🤖 AI Summary
Medical report generation (MRG) faces critical challenges under multi-center federated learning (FL), including privacy sensitivity, heterogeneous data modalities, and severe communication constraints. Method: We propose FedMRG—the first privacy-preserving FL framework for MRG—featuring (i) low-rank gradient decomposition to drastically reduce communication overhead; (ii) client-aware contrastive learning and diagnosis-driven prompt encoding to mitigate statistical heterogeneity; and (iii) a dual-adapter co-adaptive decoding mechanism to jointly model cross-center imaging feature discrepancies and report stylistic variations. Results: Evaluated on our newly established FL-MRG benchmark, FedMRG achieves state-of-the-art clinical accuracy, significantly improves cross-center generalization, reduces communication cost by 62%, and enables deployment in bandwidth-constrained real-world clinical environments.
📝 Abstract
LLMs have demonstrated significant potential in Medical Report Generation (MRG), yet their development requires large amounts of medical image-report pairs, which are commonly scattered across multiple centers. Centralizing these data is exceptionally challenging due to privacy regulations, thereby impeding model development and broader adoption of LLM-driven MRG models. To address this challenge, we present FedMRG, the first framework that leverages Federated Learning (FL) to enable privacy-preserving, multi-center development of LLM-driven MRG models, specifically designed to overcome the critical challenge of communication-efficient LLM training under multi-modal data heterogeneity.
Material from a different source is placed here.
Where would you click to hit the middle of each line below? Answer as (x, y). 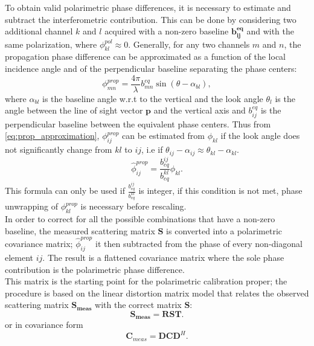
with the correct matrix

To start with, our framework tackles the fundamental challenge of communication overhead in FL-LLM tuning by employing low-rank factorization to efficiently decompose parameter updates, significantly reducing gradient transmission costs and making LLM-driven MRG feasible in bandwidth-constrained FL settings. Furthermore, we observed the dual heterogeneity in MRG under the FL scenario: varying image characteristics across medical centers, as well as diverse reporting styles and terminology preferences. To address this, we further enhance FedMRG with (1) client-aware contrastive learning in the MRG encoder, coupled with diagnosis-driven prompts, which capture both globally generalizable and locally distinctive features while maintaining diagnostic accuracy; and (2) a dual-adapter mutual boosting mechanism in the MRG decoder that harmonizes generic and specialized adapters to address variations in reporting styles and terminology. Through extensive evaluation of our established FL-MRG benchmark, we demonstrate the generalizability and adaptability of FedMRG, underscoring its potential in harnessing multi-center data and generating clinically accurate reports while maintaining communication efficiency.